◆ Task statement:
Go to the line in the entries below that holds "conjunto recubridor consiste" and repeat exactly from there through the line that holds "Max Size (Optional)", inclusive.

** Record set follows **

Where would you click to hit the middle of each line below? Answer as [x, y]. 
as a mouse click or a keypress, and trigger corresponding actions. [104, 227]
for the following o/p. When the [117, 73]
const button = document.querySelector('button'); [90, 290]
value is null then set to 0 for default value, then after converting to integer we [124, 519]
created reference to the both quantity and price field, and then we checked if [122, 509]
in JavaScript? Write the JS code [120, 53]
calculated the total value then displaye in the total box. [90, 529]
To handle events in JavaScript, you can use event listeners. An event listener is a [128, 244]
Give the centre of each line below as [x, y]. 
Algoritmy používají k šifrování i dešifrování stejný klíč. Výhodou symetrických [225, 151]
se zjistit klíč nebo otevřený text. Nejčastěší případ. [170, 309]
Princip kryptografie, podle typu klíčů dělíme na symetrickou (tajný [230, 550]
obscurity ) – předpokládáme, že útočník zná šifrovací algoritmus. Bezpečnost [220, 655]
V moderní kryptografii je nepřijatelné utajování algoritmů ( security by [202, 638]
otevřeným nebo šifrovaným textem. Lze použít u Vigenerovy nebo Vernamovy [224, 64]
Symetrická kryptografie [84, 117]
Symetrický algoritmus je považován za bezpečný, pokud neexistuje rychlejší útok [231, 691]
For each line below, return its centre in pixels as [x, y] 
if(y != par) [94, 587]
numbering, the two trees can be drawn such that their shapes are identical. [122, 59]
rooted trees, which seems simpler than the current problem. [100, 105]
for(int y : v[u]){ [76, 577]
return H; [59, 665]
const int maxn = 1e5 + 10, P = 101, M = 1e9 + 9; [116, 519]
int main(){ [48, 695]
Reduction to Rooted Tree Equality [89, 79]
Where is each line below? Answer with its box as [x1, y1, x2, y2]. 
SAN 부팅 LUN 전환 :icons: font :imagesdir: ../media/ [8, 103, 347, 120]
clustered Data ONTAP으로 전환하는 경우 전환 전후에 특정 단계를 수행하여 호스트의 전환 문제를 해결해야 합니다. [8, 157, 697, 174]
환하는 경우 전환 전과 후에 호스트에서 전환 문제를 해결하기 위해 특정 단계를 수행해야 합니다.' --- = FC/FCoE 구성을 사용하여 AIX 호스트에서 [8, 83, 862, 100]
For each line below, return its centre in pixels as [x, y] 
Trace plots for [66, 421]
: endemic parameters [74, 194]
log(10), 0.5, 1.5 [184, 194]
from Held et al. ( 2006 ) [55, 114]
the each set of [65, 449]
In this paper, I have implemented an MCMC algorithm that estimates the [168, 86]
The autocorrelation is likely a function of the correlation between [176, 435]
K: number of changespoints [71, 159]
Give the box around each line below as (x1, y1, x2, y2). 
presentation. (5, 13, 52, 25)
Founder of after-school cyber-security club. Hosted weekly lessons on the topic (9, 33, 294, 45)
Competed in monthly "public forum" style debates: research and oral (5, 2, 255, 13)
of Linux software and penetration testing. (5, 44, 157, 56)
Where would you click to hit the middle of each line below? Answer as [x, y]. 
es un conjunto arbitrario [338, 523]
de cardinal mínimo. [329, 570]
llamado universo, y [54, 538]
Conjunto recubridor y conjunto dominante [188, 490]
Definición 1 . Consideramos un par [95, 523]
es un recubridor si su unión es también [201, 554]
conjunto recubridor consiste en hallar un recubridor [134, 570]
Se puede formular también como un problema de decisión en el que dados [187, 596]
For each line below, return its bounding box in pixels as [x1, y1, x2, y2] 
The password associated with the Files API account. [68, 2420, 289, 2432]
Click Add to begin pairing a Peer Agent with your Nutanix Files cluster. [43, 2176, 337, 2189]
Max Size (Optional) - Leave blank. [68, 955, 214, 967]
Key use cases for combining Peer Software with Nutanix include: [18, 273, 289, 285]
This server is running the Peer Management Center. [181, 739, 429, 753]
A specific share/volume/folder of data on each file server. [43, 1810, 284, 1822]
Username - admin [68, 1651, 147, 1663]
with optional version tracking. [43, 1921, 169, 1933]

** End of Record set **

◆ Response to the task:
conjunto recubridor consiste en hallar un recubridor [134, 570]
Se puede formular también como un problema de decisión en el que dados [187, 596]
For each line below, return its bounding box in pixels as [x1, y1, x2, y2] 
The password associated with the Files API account. [68, 2420, 289, 2432]
Click Add to begin pairing a Peer Agent with your Nutanix Files cluster. [43, 2176, 337, 2189]
Max Size (Optional) - Leave blank. [68, 955, 214, 967]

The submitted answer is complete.